Tunis does not turn around. We do the rest of our walk in silence.
* * *
WE TAKE THE FIRST BUS from Gardens just as the laborers are finishing their breakfast, and the second bus leaves Lokunja at noonday. From there, two more rides on crowded buses with little moving air. I take window seats every time and look at trees rushing past as I think about those childhood days, long gone, when Kosawa was far from untainted but abundant in carefreeness, when children had few worries, when I had Malabo.
He always had his age-mates, my brother, and I had mine—we kicked balls and climbed trees in separate corners of the village—but my favorite days were the days when our groups played together and I could watch him kick balls the farthest, climb trees the highest; even if it weren’t so, it was so to me, because he was my older brother, so tall and strong, no one could ever be better than him. Whenever we went into the forest with the other boys to search for bush plums, he made sure I walked in front of him. Not just me, but also the little boys who had no big brothers—someone had to mind them, and if no one did, it was up to Malabo.

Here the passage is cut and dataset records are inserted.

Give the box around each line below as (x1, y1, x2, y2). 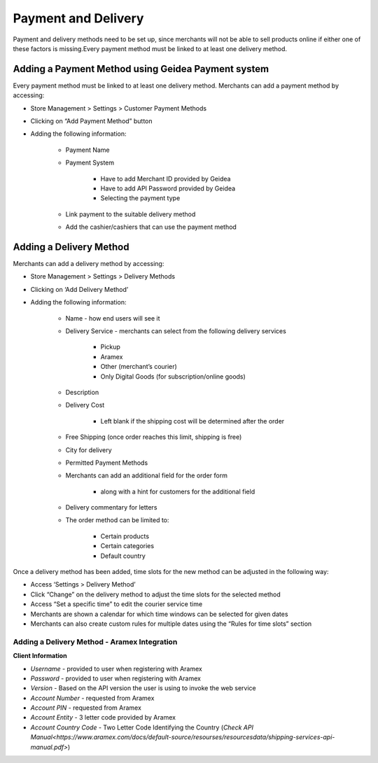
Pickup (100, 343, 120, 351)
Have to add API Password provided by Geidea (100, 184, 236, 192)
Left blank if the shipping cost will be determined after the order (100, 416, 285, 425)
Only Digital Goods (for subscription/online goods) (100, 372, 246, 381)
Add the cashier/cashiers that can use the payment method (65, 223, 237, 231)
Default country (100, 552, 146, 560)
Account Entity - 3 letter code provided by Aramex (30, 713, 176, 722)
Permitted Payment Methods (65, 458, 148, 467)
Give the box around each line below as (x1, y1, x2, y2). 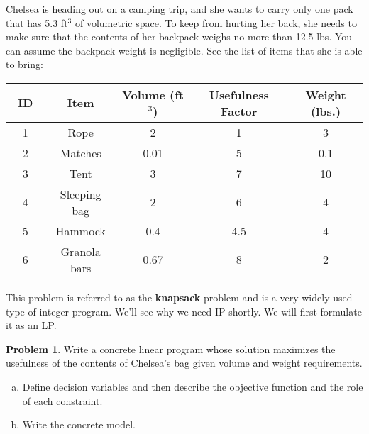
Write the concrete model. (22, 417, 136, 432)
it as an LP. (6, 318, 57, 333)
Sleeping (60, 185, 101, 202)
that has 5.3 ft (6, 15, 68, 30)
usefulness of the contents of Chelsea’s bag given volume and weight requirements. (6, 355, 363, 370)
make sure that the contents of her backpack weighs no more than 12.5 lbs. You (6, 29, 353, 44)
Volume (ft (122, 86, 184, 103)
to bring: (6, 57, 43, 72)
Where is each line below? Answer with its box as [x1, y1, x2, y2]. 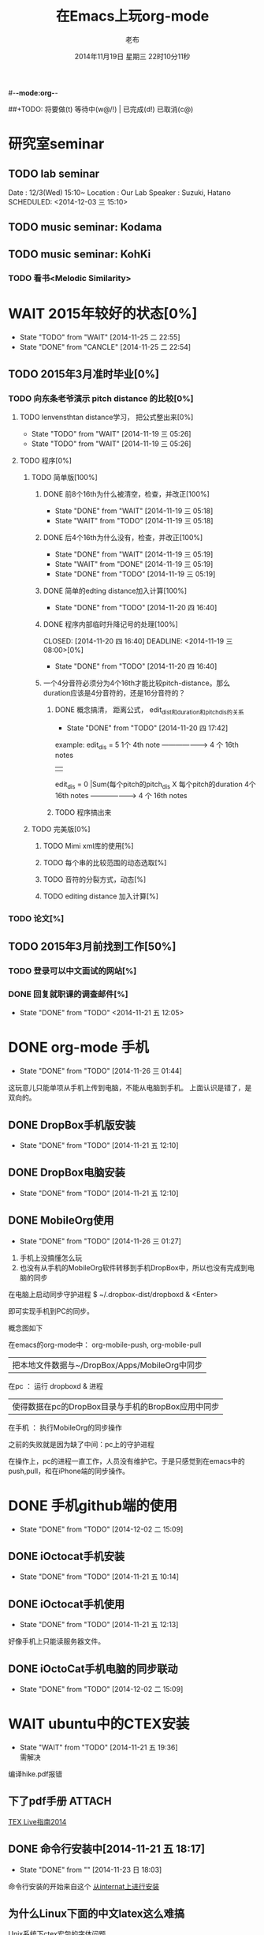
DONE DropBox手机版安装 [8, 1118, 136, 1131]
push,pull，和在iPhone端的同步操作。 [8, 1466, 130, 1476]
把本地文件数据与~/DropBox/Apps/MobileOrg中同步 [12, 1359, 203, 1371]
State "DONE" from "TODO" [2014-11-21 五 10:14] [19, 1572, 180, 1581]
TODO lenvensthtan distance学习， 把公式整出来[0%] [19, 412, 194, 422]
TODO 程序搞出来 [54, 807, 112, 817]
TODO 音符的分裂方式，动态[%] [43, 874, 147, 884]
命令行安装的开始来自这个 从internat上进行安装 [8, 1881, 160, 1891]
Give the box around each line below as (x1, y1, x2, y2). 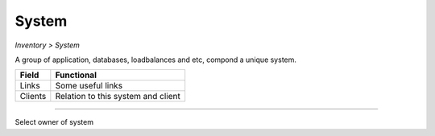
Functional (55, 69, 97, 80)
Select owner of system (14, 117, 94, 127)
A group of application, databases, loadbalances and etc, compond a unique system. (14, 55, 297, 64)
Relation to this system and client (55, 91, 180, 102)
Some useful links (55, 80, 123, 92)
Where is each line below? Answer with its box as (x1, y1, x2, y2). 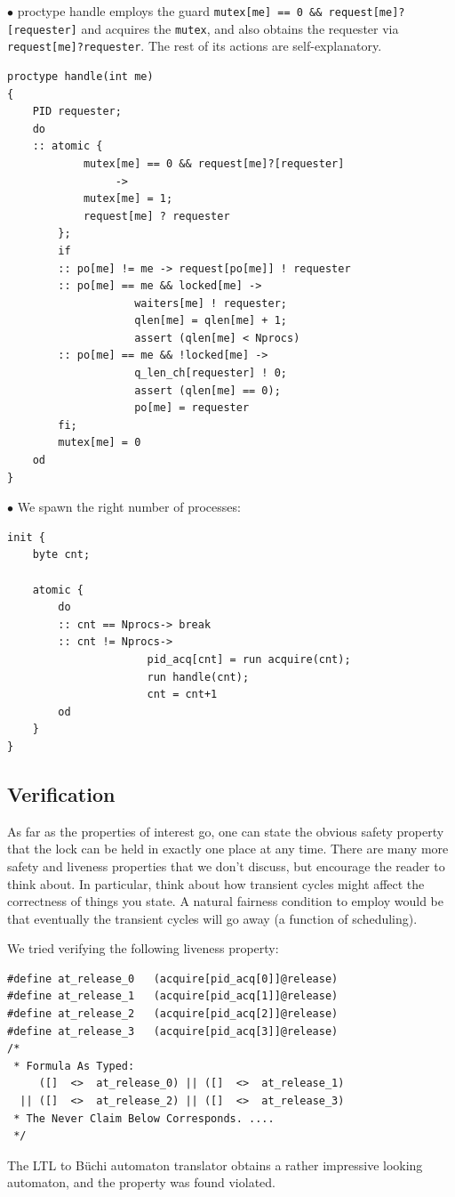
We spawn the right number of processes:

Yaya said it was because he was a firstborn child, that firstborn children are innately responsible, though she could offer no explanation for all the firstborns in the village who continued playing with their friends while their siblings cried in a corner.
Malabo wanted everyone to feel safe. He was eager to protect me and desperate to make Yaya happy. Whenever our father, in his moments of fury, kicked away his dinner, Malabo would always be the one to pick it up so Yaya wouldn’t have to.

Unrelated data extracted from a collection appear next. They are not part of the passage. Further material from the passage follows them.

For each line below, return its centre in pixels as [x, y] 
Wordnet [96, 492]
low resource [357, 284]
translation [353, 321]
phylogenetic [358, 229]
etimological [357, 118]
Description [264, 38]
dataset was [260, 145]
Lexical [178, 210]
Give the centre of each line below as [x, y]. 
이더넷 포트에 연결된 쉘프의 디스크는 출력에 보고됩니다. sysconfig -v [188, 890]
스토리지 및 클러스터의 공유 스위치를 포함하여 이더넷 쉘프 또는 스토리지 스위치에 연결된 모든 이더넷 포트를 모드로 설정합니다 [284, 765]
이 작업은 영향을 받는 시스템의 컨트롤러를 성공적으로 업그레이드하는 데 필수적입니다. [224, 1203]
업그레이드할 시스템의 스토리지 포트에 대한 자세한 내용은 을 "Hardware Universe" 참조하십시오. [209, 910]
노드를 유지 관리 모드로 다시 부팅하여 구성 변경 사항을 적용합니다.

You know that’s how he is, Yaya always said with a shrug whenever I went to her to complain about my father’s uncontrollable anger; you know he’s not good at being happy. But why? I would ask. Because he was born that way, Bongo—that’s why. But how come everyone else in the village smiles and he’s the only person who never smiles? Because he’s the way he is; why should he pretend he’s like everyone else? Doesn’t he get tired of being miserable year after year? I wanted to know. Was it a curse? All Yaya could tell me was that my father’s sorrows began when he was still in his mother’s womb—a relative with whom his father had a land dispute had turned into a python and strangled his father to death. Weeks later, his mother, still in mourning, had died while giving birth to him. With no mother or father alive, his older sister had taken him to her hut and raised him as one of her children. His sister breastfed him alongside her own baby and put him to sleep on her bed, she and her husband nestling both babies so neither child would wake up at night alone and afraid in their new, confounding world.

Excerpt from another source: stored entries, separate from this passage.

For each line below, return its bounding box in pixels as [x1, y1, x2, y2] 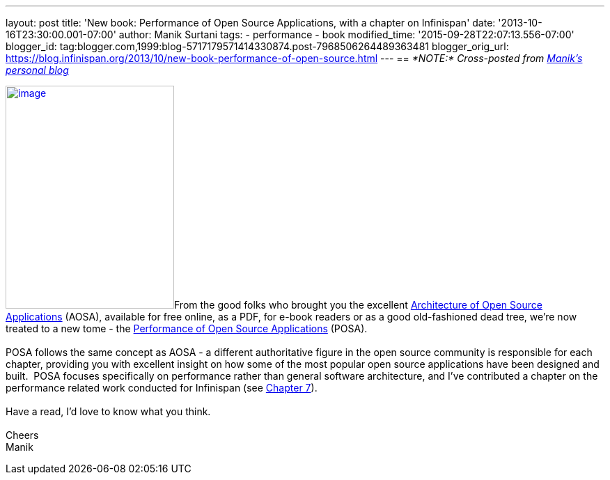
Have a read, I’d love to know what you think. [6, 405, 211, 417]
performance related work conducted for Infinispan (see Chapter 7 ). [6, 382, 318, 394]
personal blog [6, 64, 69, 76]
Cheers [6, 429, 39, 441]
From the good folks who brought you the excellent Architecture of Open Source [174, 299, 542, 311]
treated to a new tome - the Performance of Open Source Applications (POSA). [6, 323, 368, 334]
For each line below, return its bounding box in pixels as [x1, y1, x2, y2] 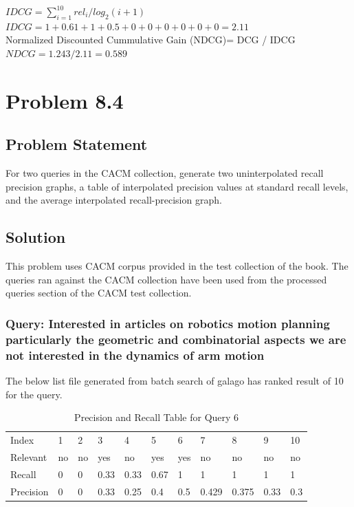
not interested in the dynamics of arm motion [5, 346, 265, 363]
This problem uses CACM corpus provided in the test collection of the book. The [5, 259, 349, 273]
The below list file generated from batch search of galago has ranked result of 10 [5, 373, 344, 387]
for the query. [5, 387, 63, 401]
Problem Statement [5, 133, 148, 155]
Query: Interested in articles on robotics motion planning [5, 314, 330, 332]
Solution [5, 226, 66, 248]
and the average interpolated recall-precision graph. [5, 193, 222, 207]
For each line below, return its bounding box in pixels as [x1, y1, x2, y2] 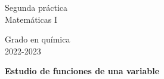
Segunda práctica [5, 1, 68, 13]
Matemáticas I [5, 13, 57, 25]
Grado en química [5, 33, 70, 45]
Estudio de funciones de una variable [5, 65, 160, 77]
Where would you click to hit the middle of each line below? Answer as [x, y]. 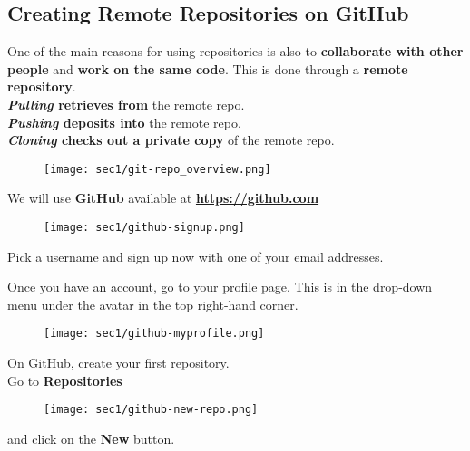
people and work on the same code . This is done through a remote [208, 68]
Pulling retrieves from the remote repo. [126, 104]
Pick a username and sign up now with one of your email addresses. [196, 256]
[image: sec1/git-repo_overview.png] [157, 169]
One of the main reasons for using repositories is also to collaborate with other [235, 51]
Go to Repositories [65, 380]
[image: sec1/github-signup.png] [144, 228]
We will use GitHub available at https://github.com [163, 198]
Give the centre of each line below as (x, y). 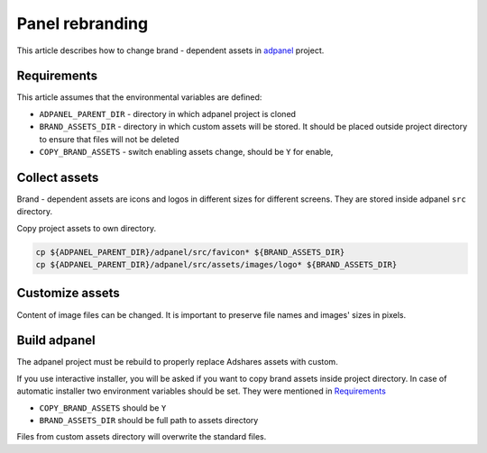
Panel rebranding (83, 23)
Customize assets (69, 293)
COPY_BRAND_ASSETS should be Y (103, 408)
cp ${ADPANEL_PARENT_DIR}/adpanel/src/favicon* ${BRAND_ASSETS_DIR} (190, 252)
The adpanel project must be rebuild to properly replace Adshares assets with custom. (177, 362)
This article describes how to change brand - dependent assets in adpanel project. (170, 50)
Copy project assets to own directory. (87, 228)
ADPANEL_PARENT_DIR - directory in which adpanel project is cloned (168, 113)
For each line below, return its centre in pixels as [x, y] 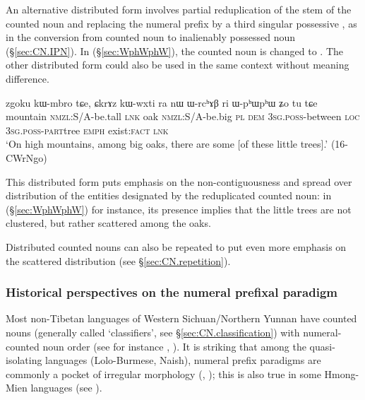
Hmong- [342, 373]
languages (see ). [66, 388]
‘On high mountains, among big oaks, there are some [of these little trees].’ [167, 144]
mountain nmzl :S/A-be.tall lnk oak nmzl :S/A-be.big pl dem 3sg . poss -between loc [183, 116]
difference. [28, 78]
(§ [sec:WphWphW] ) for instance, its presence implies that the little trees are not [179, 209]
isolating [24, 360]
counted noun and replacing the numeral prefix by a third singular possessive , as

Everyone I’d met from my father’s ancestral village swore to me that his sister and her husband had treated him as if he came out of his sister’s womb, but my father, who had cut off his birth family from his life before Malabo and I were born, insisted that their fair treatment of him suggested nothing. He said they’d only been good to him because he was an orphan whom they had no choice but to be responsible for, someone they’d helped so their village wouldn’t think poorly of them for having abandoned their own kin—why should he be appreciative of that? Malabo and I ought to be thankful for what we had, he often said, living the life we were born to live, unlike what he had in his early years, growing up without the comfort of belonging, walking around a village where people didn’t bother to whisper when telling each other that there were few sadder ways for a child to begin life than the way his had, why wouldn’t such a child be unsmiling?
I remember evenings on the veranda, sitting and waiting for bedtime, Malabo telling Yaya and me stories to make us laugh, because if we didn’t laugh we would have nothing to do but contemplate our bleak home and our inability to refashion it. How could we think of much else with my father’s melancholia in our midst? How else could we handle his worst days, when his never-ending sadness and bad temper converged and he couldn’t eat, couldn’t do anything but lie in bed for most of the day while other men went to work, and then, after rising, in shame, bark at us for daring to breathe? Once, in my adolescence, in my attempt to understand Malabo so I could be more like him, I asked him if he enjoyed the things he did for others, like going hunting with our father even though he was old enough to avoid the company of a man who sucked dry the joy of others, or visiting Old Bata, our neighbor whom no one cared to be around unless they had to—wouldn’t it be easier for him if he only did the things he had to do? Malabo had laughed and said that if everyone only did what they ought to do, who would do the things no one thought they had to do? What did enjoyment have to do with duty?